About this exercise.
Your answer should consist only of the lines below from the one with "subset sum problem, and" through the one with "decision problem, the", copied exactly.

Working data.
····················

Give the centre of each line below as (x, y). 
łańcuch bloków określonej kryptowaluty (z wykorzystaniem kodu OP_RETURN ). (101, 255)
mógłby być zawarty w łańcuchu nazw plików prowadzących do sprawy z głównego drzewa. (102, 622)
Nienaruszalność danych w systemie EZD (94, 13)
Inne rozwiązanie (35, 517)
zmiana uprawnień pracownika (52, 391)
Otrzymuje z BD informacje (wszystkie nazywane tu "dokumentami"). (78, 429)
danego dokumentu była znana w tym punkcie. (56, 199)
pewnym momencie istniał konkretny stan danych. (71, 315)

····················

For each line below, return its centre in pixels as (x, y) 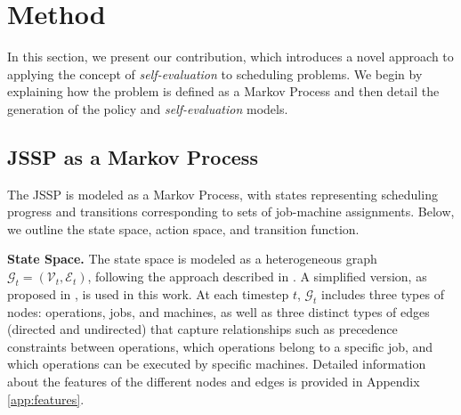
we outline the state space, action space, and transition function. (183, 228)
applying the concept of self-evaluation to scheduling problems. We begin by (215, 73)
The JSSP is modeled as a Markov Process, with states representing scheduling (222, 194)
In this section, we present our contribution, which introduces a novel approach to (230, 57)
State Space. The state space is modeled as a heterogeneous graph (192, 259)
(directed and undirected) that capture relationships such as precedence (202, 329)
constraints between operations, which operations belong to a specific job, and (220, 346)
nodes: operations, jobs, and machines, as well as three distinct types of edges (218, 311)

····················

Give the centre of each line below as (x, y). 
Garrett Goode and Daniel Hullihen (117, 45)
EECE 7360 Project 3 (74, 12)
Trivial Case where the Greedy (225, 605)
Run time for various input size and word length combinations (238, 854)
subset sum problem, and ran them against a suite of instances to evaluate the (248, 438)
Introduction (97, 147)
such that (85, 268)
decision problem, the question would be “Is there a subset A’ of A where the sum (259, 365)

····················

Result of this task.
subset sum problem, and ran them against a suite of instances to evaluate the (248, 438)
Introduction (97, 147)
such that (85, 268)
decision problem, the question would be “Is there a subset A’ of A where the sum (259, 365)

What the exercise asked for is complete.